Last year, the company secured a $1.2 million contract to protect hydropower dams, beating an Israeli competitor. It is now expanding deeper into counterterrorism and border security solutions.
The company has noted that its technology has already been used to safeguard mines, power plants, and other nationally important assets in several African nations, securing infrastructure assets worth about $11 billion, with tens of millions in contracts and a strong pipeline between the public and private sectors throughout the continent.
The Geometric Power Plant in Aba, two hydropower facilities in northern Nigeria, and gold and lithium mining activities in Ghana and Nigeria are among the present clients, Defenseweb reports.
“The only way Africa can have lasting peace is by uniting to build sovereign defence, not by relying on foreign security architecture. We need to control our own destiny by building the tools and systems needed to protect ourselves. That’s how this continent defeats terrorism,” said Nwachuku.
He added: “Africa is industrializing faster than any other region, with new mines, refineries, and power plants emerging every month.

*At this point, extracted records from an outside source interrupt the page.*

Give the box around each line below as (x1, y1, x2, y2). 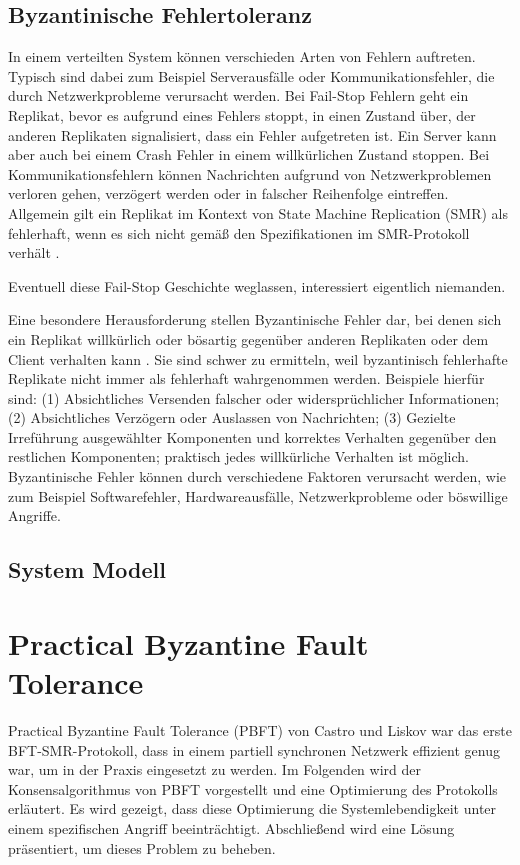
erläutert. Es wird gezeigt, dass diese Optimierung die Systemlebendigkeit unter (8, 798, 497, 819)
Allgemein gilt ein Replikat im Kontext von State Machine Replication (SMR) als (8, 202, 508, 223)
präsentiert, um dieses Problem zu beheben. (8, 837, 276, 858)
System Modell (8, 554, 166, 585)
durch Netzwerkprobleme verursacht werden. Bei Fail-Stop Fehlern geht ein (8, 85, 469, 106)
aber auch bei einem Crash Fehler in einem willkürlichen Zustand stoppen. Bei (8, 144, 490, 165)
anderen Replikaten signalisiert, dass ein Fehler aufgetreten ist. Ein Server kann (8, 124, 497, 145)
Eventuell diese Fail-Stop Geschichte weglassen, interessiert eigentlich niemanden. (8, 275, 506, 296)

But none of that progress will matter if we don’t solve the continent’s greatest Achilles’ heel, which is insecurity and terrorism.”
Explaining the decision to build in Ghana, Nwachuku said, “This is the beginning of that vision playing out more concretely, and we chose Ghana for Pax-2 because of its talent, strategic position, and political will to become a serious defence exporter and prove this can be done at scale.”